The worst aspect of our membership of the EU single market is its sheer cost. Like their predecessors, this Government are determined to avoid an official cost-benefit analysis, and so we are left with the eight analyses that have been produced since the turn of the century, four of which are pretty much official, and which put the cost of our single market membership at anything between 4 per cent and 10 per cent of GDP. Indeed, the highest cost estimate came in 2005 from the Treasury itself in a paper entitled Global Europe: full-employment Europe under the signature of Mr Gordon Brown when he was Chancellor of the Exchequer. It put the cost of EU regulation at 6 per cent of GDP and of EU protectionism at 7 per cent. In March 2006, the French Conseil d'Analyse Economique, which is attached to their Prime Minister’s office, found that France had gained nothing from the single market or, indeed, the euro. In June 2006, the Swiss Government published their finding that joining the EU and its single market would be nine times more expensive than staying with their current sectoral free trade agreements with Brussels. Later in 2006, the EU Commissioner for Enterprise and Industry, Mr Günter Verheugen, said that EU regulation was costing its members some €600 billion a year, or around 6 per cent of GDP at the time.

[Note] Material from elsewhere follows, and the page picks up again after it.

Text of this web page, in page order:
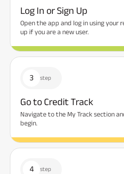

One of the troubles with being in the single market is that this EU overregulation, whatever it costs, applies to the whole of our economy, not just to the 9 per cent that trades with clients in the rest of the EU. So the 11 per cent of our GDP that goes in trade with the rest of the world and the 80 per cent that stays in our domestic economy—91 per cent of our GDP—has to carry the burdens of Brussels’s overregulation. There are, of course, those who fear that were we to leave the EU and its single market our trade would somehow suffer and that, to quote the propaganda, 3 million jobs would be lost. The truth appears to be the opposite: trade would expand and jobs would be created. It is, of course, true that we have 3 million jobs exporting goods and services to clients in the EU, but they have 4.5 million jobs exporting goods and services to us. We are, in fact, the EU’s largest client. Would the French stop selling us their wine or the Germans their cars just because we had left the single market and were no longer bossed around by Brussels? Of course not. There are also the points that the World Trade Organisation would prevent any form of retaliation were we to leave and that the EU’s average external tariff is now below 1 per cent. Our trade is going up faster with the rest of the world than with the EU, both inwards and outwards. Our exports to the EU single market are declining. The single market is sclerotic and overregulated and its demographic trend is against it. It is the ““Titanic””.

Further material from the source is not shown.